A population analysis of weight-related differences in lopinavir pharmacokinetics and possible consequences for protease inhibitor-naive and -experienced patientsMarion Bouillon-Pichault, Vincent Jullien, Christophe Piketty, Jean-Paul Viard, Jean-Pierre Morini, Stéphanie Chhun, Anne Krivine, Dominique Salmon, Nicolas Dupin, Laurence Weiss, Olivier Lortholary, Gérard Pons, Odile Launay, Jean-Marc Treluyer
Corresponding author name: Vincent Jullien
Corresponding author e-mail: email@example.com
Citation: Antiviral Therapy 2009; 14:923-929
Date published online: 11 November 2009
Background: Lopinavir is a potent protease inhibitor (PI) used for the treatment of HIV infection. Different lopinavir target trough concentrations (Ctroughs) were previously determined according to patient treatment histories: 1 mg/l for PI-naive patients, and 4 and 5.7 mg/l for PI-experienced patients. However, the probability to achieve these target Ctroughs with the current 400 mg twice-daily or 800 mg once-daily doses of the new tablet form, and the influence of body weight on this probability are unknown.

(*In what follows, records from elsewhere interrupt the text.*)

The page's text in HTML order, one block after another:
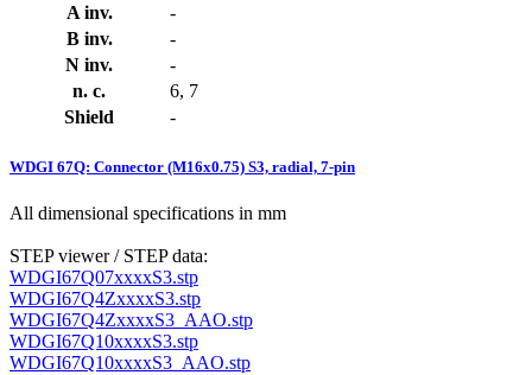
A inv.
-
B inv.
-
N inv.
-
n. c.
6, 7
Shield
-
WDGI 67Q: Connector (M16x0.75) S3, radial, 7-pin
All dimensional specifications in mm
STEP viewer / STEP data:
WDGI67Q07xxxxS3.stp
WDGI67Q4ZxxxxS3.stp
WDGI67Q4ZxxxxS3_AAO.stp
WDGI67Q10xxxxS3.stp
WDGI67Q10xxxxS3_AAO.stp
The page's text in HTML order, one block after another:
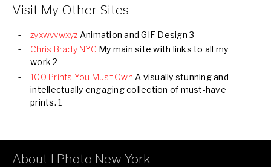
Visit My Other Sites
zyxwvvwxyz Animation and GIF Design 3
Chris Brady NYC My main site with links to all my
work 2
100 Prints You Must Own A visually stunning and
intellectually engaging collection of must-have
prints. 1
About I Photo New York
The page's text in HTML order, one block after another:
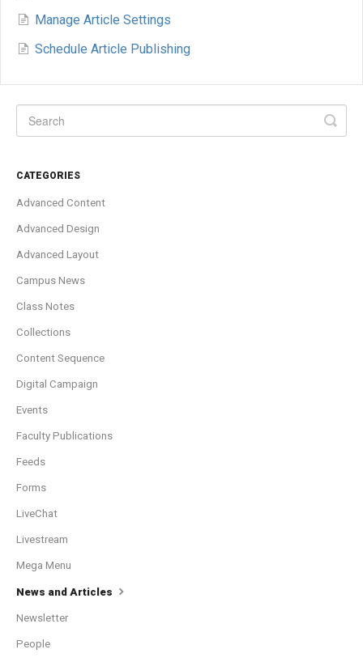
Manage Article Settings
Schedule Article Publishing
CATEGORIES
Advanced Content
Advanced Design
Advanced Layout
Campus News
Class Notes
Collections
Content Sequence
Digital Campaign
Events
Faculty Publications
Feeds
Forms
LiveChat
Livestream
Mega Menu
News and Articles
Newsletter
People
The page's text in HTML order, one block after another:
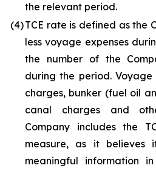
the relevant period.
(4)TCE rate is defined as the
less voyage expenses
the number of the
during the period.
charges, bunker (fuel oil
canal charges and
Company includes the
measure, as it believes
meaningful information
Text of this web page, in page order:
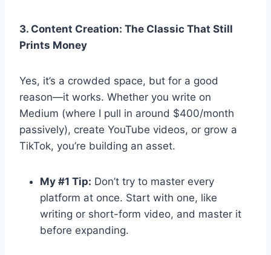
3. Content Creation: The Classic That Still
Prints Money
Yes, it’s a crowded space, but for a good
reason—it works. Whether you write on
Medium (where I pull in around $400/month
passively), create YouTube videos, or grow a
TikTok, you’re building an asset.
My #1 Tip: Don’t try to master every
platform at once. Start with one, like
writing or short-form video, and master it
before expanding.
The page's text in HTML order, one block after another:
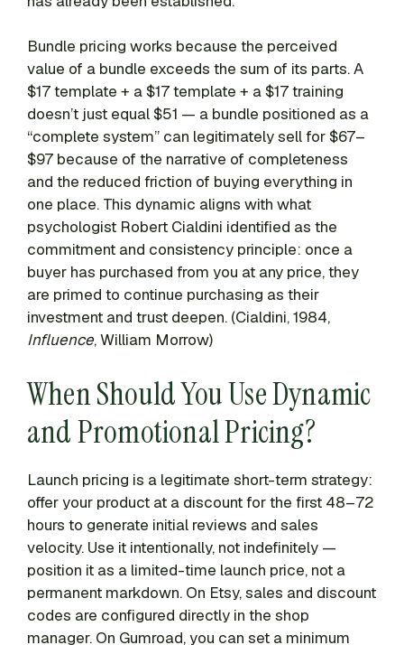
Bundle pricing works because the perceived
value of a bundle exceeds the sum of its parts. A
$17 template + a $17 template + a $17 training
doesn’t just equal $51 — a bundle positioned as a
“complete system” can legitimately sell for $67–
$97 because of the narrative of completeness
and the reduced friction of buying everything in
one place. This dynamic aligns with what
psychologist Robert Cialdini identified as the
commitment and consistency principle: once a
buyer has purchased from you at any price, they
are primed to continue purchasing as their
investment and trust deepen. (Cialdini, 1984,
Influence, William Morrow)
When Should You Use Dynamic
and Promotional Pricing?
Launch pricing is a legitimate short-term strategy:
offer your product at a discount for the first 48–72
hours to generate initial reviews and sales
velocity. Use it intentionally, not indefinitely —
position it as a limited-time launch price, not a
permanent markdown. On Etsy, sales and discount
codes are configured directly in the shop
manager. On Gumroad, you can set a minimum

Methods: A population pharmacokinetic model for lopinavir was developed using data from 424 HIV type-1-infected patients, and the final model was used to estimate the probability to achieve target Ctroughs via Monte Carlo simulations.
Results: A one-compartment model adequately described the data. Mean population estimates (percentage interindividual variability) were 4.61 l/h (36%) for apparent clearance (CL/F) and 63.2 l (70%) for apparent distribution volume. Body weight was found to explain the interindividual variability of lopinavir CL/F. Probability to achieve the 1 mg/l target Ctrough was >96% for the twice-daily dose and comprised between 80% and 90% for the once-daily dose. The probability to achieve the 4 and 5.7 mg/l target Ctroughs with the twice-daily dose significantly decreased when body weight increased (from 76% to 61% and from 56% to 37% respectively, for body weights increasing from 50 to 90 kg).
Conclusions: These results support lopinavir therapeutic drug monitoring and the use of higher lopinavir doses for PI-pretreated patients.